Environmental protection and ensuring sustainability
UNDP worked towards ensuring that natural and energy resources are used and managed in a sustainable manner and helping to contribute to growth and poverty reduction. Results included;
- 400 farmers adopted conservation agriculture practices for sustainable land management, with increased yields of 200 to 300 percent for maize and beans in six pilot dry land districts in Uganda. These practices are being adopted by local authorities and farmer groups across these regions;
- Environmental Action Plans integrating best practices in sustainable land management have been developed and completed with UNDP support in four pilot districts. This has seen the establishment of water harvesting dams, tree nurseries, and the widespread use of wood-saving eco-stoves made from mud, sand and clay;
- UNDP support to 305 households in Iganga district under the Global Environment Facility’s Small Grants Programme has enabled them to plant 15,600 mango trees, currently providing $50,000 in total annual income;
- 830 hectares of degraded forests were replanted with indigenous tree species in the Albertine region, under the Albertine Rift Valley Project, while in Kibaale, Mbale, Sironko and Karamoja, promotion of bee-keeping has significantly reduced the cutting down of trees – successful beekeeping requires trees to start a colony – along with the use of energy saving cook stoves.

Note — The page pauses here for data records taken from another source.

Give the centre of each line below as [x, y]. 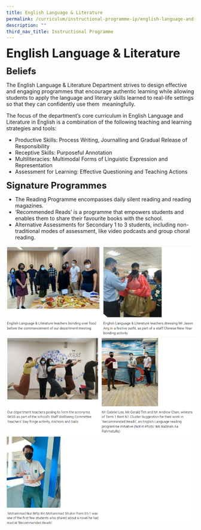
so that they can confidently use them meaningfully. [71, 104]
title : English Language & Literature [54, 13]
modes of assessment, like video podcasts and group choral [115, 231]
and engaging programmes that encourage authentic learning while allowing [100, 91]
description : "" [26, 25]
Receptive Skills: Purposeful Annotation [63, 153]
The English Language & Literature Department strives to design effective [97, 85]
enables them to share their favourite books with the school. [89, 219]

Building a democratic society
UNDP worked with the Government to put in place policies and institutions that are participatory and inclusive of both women and men, improve rule of law, and deliver high-quality services. As a result:
- Support to Parliament’s public outreach programme has enabled citizens in 75 districts to meet and share their views with Members of Parliament and Government Ministers, resulting in improved service delivery and better accountability;
- Support to the National War and Peace Memorial Museum in Kitgum districts has enabled the audio, print and visual documentation as well as research in to the atrocities of the Lord’s Resistance Army rebellion and other conflicts to complement peace building and reconciliation efforts in conflicted-affected communities.
- Support towards elections led to the first ever Presidential Debate in the country which provided an equal platform for all Presidential Candidates to reach out to their voters.